Archaeologists working in Eurasia have come across the pollen, fibers and fruits of hemp for many decades. Scientists from the Free University of Berlin have compiled an extensive database of all such cases and tried to identify patterns of cannabis use in prehistoric societies.

Contrary to popular belief, this plant was domesticated not only in China (11-10 thousand years ago). Around the same time, hemp began to be grown in Europe. Moreover, it was in the west of Eurasia that it was regularly used for several millennia. It is not known what exactly people appreciated in cannabis - psychoactive properties, medicinal functions, or simply made tissues from it.

The situation changed dramatically about five thousand years ago, at the beginning of the Bronze Age.

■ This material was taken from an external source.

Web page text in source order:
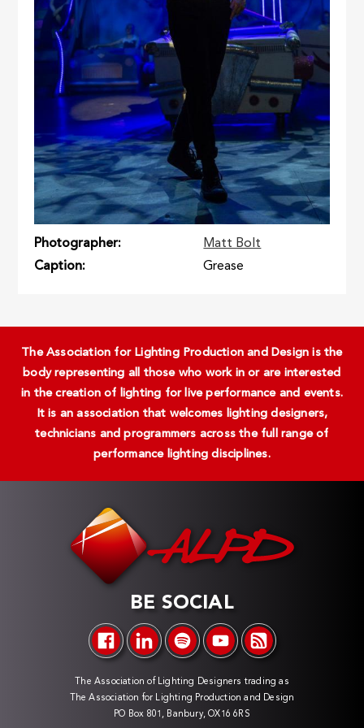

In the Far East, hemp began to grow and use more intensively. According to scientists, this is due to the emergence of nomads and the beginning of transcontinental trade (which later grew to the Great Silk Road). The researchers admit that cannabis may have been one of the first commodities.

The use of cannabis as a psychoactive substance can be considered proven for the nomads of the Yamnaya culture - one of three groups that created (genetically) modern Europe. They smoked cannabis during special holidays and rituals, and then this habit was adopted by other nomadic peoples. The Eurasian nomads of the next wave (Scythians), according to Herodotus, regularly used hemp.